> _EXERCISE PROMPT_
Below are the records; copy exactly the stretch from the line containing "The earlier you" through the line containing "oriented and Keeps The Cement Wet", both ends included, and nothing else.

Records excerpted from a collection
◆ ◆ ◆ ◆
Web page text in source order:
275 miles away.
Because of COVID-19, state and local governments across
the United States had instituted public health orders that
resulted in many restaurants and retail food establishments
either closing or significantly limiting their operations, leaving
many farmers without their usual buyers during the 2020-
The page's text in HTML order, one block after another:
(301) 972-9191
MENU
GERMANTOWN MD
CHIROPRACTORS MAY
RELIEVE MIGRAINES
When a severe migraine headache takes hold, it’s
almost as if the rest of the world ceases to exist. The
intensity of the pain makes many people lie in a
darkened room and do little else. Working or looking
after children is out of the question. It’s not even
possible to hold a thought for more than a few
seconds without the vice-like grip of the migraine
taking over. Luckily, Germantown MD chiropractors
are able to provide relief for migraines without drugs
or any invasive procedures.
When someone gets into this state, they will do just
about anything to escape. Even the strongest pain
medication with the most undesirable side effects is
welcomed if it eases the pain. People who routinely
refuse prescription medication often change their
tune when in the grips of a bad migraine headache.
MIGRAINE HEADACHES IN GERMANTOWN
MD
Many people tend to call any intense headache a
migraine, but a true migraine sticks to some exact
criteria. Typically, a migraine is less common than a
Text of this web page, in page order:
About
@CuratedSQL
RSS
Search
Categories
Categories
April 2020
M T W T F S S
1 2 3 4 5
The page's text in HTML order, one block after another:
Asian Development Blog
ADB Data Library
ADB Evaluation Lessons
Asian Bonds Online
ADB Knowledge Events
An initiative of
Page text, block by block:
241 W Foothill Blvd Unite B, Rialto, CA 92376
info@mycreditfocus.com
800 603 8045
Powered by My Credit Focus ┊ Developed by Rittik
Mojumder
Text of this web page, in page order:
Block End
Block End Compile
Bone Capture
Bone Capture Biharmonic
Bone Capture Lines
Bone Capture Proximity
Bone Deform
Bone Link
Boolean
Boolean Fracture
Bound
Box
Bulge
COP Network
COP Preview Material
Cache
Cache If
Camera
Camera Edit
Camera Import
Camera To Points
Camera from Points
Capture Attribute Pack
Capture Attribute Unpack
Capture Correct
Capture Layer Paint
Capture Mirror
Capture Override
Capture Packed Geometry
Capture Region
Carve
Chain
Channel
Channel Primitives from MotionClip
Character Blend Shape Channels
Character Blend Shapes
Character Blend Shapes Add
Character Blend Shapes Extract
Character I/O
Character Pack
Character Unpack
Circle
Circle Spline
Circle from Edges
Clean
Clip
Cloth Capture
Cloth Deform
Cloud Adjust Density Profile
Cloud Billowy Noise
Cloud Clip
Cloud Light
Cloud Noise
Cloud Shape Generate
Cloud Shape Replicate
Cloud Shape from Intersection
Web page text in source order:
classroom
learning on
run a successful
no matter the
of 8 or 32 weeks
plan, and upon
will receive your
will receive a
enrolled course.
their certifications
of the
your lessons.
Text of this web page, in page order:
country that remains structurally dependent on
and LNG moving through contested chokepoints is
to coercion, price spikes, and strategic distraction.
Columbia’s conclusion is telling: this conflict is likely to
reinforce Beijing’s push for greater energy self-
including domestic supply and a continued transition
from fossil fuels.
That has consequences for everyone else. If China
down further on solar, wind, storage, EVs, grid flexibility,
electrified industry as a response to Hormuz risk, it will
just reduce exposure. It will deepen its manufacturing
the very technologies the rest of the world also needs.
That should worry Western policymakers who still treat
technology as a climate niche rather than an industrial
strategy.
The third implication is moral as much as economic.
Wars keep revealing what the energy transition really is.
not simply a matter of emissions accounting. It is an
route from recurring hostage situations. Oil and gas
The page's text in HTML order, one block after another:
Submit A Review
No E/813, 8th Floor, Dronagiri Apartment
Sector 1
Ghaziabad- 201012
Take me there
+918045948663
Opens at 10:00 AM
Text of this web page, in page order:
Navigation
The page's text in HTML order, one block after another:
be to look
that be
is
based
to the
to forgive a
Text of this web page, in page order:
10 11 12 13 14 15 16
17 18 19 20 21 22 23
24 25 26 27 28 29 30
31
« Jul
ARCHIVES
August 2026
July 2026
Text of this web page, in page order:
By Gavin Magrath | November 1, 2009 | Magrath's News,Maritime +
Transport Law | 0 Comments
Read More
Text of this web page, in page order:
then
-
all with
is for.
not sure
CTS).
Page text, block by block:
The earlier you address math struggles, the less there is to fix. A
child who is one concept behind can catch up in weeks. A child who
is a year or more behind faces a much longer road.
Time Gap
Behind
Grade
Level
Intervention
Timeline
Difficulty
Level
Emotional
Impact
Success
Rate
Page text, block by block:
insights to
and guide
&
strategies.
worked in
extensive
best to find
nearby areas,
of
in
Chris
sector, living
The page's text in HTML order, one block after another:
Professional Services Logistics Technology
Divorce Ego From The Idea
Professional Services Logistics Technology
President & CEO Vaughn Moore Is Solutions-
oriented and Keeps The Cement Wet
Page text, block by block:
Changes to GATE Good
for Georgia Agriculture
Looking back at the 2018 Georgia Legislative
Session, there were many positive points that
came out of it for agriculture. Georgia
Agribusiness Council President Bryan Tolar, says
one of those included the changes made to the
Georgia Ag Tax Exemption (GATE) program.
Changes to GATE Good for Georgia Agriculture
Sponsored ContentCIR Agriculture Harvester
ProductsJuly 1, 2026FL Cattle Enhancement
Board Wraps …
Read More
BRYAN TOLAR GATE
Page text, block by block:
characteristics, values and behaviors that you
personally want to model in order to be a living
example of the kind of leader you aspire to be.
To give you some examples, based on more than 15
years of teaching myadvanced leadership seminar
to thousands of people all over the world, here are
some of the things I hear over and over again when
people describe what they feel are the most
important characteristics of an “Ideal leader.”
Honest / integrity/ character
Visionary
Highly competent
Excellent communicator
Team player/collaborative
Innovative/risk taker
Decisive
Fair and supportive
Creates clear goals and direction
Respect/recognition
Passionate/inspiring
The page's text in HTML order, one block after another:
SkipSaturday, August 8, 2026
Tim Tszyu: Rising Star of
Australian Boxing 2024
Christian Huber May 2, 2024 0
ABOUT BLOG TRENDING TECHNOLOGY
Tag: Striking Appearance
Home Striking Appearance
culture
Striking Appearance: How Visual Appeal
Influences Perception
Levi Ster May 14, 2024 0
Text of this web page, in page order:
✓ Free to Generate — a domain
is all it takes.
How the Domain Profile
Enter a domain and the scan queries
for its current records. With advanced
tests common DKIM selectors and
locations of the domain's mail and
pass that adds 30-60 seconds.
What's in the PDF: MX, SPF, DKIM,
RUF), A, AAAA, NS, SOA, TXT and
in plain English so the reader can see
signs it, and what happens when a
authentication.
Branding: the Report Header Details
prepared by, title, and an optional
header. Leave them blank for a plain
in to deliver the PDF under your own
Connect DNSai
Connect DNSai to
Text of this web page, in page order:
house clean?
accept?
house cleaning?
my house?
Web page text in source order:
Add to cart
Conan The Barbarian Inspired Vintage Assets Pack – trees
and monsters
◆ ◆ ◆ ◆
> _SOLUTION TO THIS EXERCISE_
The earlier you address math struggles, the less there is to fix. A
child who is one concept behind can catch up in weeks. A child who
is a year or more behind faces a much longer road.
Time Gap
Behind
Grade
Level
Intervention
Timeline
Difficulty
Level
Emotional
Impact
Success
Rate
Page text, block by block:
insights to
and guide
&
strategies.
worked in
extensive
best to find
nearby areas,
of
in
Chris
sector, living
The page's text in HTML order, one block after another:
Professional Services Logistics Technology
Divorce Ego From The Idea
Professional Services Logistics Technology
President & CEO Vaughn Moore Is Solutions-
oriented and Keeps The Cement Wet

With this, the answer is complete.